_EXERCISE REQUIREMENTS_
Find the line containing "Diseño bbdd MySQL" in the entries below. Restate it and each line after it, word for word, up to and including the line containing "Requisitos técnicos del".

_DATA EXTRACT_

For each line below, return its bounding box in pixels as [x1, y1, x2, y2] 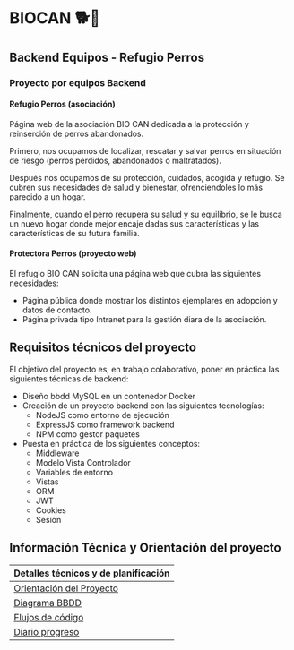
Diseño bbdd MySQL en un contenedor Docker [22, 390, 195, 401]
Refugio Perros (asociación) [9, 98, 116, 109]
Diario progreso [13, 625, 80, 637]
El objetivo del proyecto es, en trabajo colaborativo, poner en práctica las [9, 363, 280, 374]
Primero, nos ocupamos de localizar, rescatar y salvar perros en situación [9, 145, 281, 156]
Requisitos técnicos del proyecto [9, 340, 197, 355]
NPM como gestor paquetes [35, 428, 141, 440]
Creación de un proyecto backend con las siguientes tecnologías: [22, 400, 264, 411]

--

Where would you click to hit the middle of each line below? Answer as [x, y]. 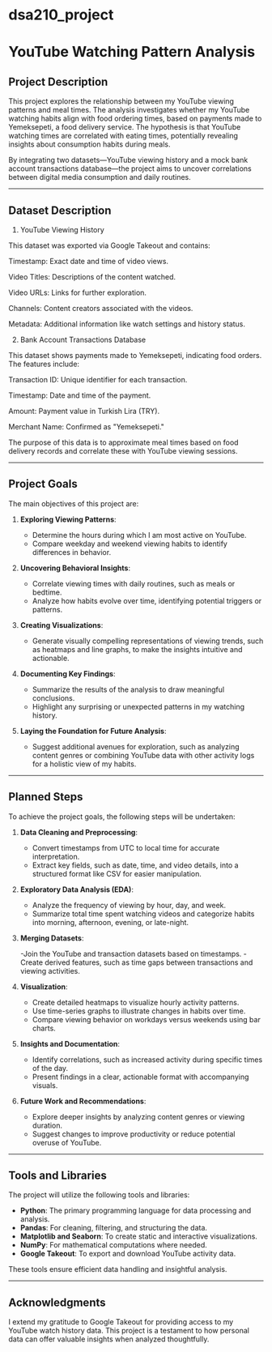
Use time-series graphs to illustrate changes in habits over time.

_RESPONSE_
Diseño bbdd MySQL en un contenedor Docker [22, 390, 195, 401]
Refugio Perros (asociación) [9, 98, 116, 109]
Diario progreso [13, 625, 80, 637]
El objetivo del proyecto es, en trabajo colaborativo, poner en práctica las [9, 363, 280, 374]
Primero, nos ocupamos de localizar, rescatar y salvar perros en situación [9, 145, 281, 156]
Requisitos técnicos del proyecto [9, 340, 197, 355]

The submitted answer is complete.